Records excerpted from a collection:
== Segment start ==
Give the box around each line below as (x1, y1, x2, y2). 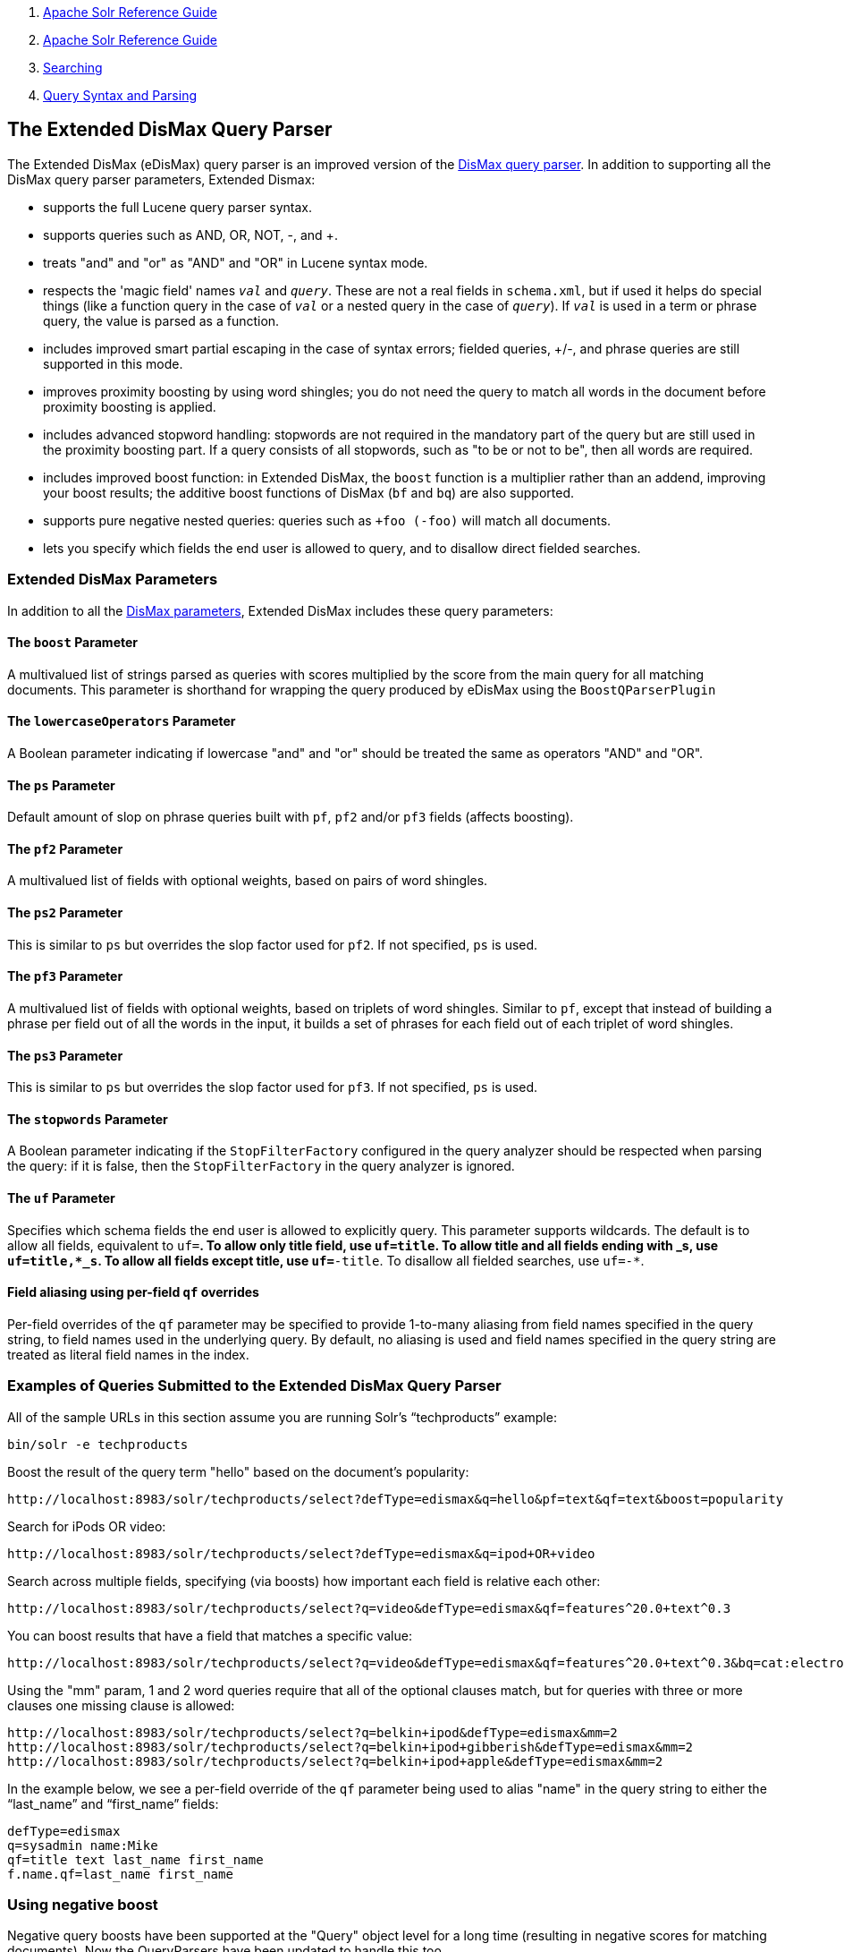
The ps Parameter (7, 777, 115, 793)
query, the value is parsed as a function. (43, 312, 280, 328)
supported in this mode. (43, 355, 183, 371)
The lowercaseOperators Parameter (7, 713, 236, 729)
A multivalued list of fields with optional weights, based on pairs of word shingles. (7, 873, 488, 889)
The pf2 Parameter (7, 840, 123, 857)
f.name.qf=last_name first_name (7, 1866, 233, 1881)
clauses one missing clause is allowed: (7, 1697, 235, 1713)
== Segment end ==
== Segment start ==
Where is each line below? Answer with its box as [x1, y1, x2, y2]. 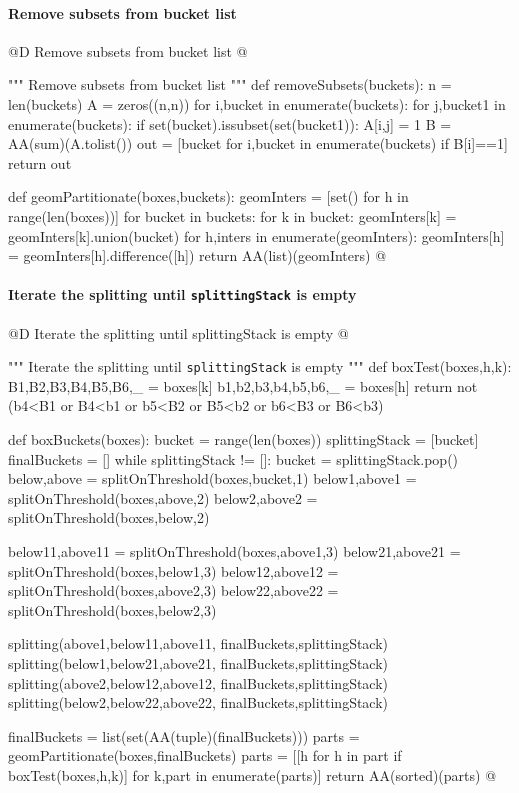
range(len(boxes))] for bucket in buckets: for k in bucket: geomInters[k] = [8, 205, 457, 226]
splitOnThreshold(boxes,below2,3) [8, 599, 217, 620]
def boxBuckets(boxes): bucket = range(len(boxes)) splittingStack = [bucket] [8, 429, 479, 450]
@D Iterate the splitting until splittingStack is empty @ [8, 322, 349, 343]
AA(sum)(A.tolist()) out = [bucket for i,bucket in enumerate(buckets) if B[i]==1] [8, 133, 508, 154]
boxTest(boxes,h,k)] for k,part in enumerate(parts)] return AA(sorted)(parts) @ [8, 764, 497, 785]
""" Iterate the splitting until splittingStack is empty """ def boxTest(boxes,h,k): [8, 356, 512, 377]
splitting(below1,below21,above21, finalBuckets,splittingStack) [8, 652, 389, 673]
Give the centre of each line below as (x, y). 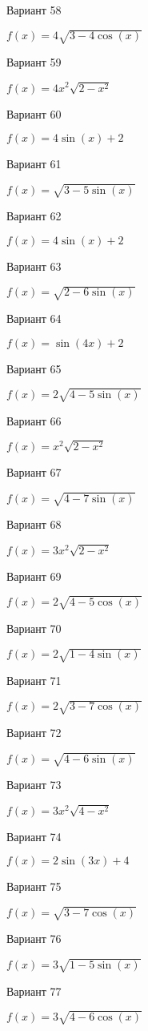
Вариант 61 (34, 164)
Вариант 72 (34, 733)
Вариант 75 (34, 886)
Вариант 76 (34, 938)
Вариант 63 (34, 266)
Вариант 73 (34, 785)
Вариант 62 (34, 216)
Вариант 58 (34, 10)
== Segment end ==
== Segment start ==
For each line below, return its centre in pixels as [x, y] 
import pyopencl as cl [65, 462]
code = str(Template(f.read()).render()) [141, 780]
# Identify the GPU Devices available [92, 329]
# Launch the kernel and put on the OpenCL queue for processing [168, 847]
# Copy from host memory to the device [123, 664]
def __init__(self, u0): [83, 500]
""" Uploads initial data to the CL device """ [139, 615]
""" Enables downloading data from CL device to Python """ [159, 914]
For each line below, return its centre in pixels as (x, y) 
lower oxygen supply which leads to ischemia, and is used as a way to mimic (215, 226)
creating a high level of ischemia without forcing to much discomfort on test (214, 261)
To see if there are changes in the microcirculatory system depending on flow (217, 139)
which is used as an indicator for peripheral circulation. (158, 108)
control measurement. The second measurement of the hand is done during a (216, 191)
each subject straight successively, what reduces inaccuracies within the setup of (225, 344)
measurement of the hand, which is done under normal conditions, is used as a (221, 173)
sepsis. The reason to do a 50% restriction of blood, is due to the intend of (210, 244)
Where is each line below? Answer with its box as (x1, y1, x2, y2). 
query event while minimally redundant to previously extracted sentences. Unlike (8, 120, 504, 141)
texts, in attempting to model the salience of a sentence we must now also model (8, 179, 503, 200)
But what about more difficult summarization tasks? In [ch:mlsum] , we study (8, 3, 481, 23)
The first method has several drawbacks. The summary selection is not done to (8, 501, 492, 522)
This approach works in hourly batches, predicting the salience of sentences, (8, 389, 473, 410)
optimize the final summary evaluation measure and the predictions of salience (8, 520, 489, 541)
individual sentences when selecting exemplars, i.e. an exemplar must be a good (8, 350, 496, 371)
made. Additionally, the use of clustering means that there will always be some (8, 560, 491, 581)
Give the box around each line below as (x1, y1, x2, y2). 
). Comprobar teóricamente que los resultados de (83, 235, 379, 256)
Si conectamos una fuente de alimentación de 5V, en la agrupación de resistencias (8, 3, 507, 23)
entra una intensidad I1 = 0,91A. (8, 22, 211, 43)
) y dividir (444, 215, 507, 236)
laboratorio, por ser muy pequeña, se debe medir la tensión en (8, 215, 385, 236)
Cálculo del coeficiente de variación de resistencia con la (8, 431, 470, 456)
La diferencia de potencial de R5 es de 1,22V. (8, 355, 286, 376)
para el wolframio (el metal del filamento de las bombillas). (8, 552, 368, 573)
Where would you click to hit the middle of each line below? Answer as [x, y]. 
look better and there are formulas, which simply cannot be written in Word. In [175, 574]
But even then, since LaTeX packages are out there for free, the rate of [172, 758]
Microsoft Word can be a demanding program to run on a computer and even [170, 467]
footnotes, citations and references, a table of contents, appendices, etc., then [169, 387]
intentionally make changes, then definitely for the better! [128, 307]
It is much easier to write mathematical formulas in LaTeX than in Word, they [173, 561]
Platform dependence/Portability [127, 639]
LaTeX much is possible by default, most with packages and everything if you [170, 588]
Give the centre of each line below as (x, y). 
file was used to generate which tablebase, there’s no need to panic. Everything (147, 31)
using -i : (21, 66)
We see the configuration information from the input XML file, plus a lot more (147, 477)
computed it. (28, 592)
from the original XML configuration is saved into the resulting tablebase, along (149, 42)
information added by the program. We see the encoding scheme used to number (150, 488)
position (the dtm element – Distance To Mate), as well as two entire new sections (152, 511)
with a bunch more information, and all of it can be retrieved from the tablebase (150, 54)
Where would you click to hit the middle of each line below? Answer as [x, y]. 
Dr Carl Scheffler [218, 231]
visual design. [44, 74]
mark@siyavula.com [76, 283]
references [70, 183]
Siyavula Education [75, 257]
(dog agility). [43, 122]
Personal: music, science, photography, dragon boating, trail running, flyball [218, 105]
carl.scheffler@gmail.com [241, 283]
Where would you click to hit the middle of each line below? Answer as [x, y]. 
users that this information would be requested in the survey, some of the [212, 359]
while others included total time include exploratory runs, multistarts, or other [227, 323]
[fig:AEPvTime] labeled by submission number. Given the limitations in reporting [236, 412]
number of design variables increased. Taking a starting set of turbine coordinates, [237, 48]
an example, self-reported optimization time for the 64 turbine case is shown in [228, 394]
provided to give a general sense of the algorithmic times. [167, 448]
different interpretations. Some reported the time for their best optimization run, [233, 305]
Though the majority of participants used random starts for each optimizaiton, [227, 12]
== Segment end ==
◆ **Work instructions**
Please show all lines from the entries that contain the word "summary".

◆ **Answer to the problem**
The first method has several drawbacks. The summary selection is not done to (8, 501, 492, 522)
optimize the final summary evaluation measure and the predictions of salience (8, 520, 489, 541)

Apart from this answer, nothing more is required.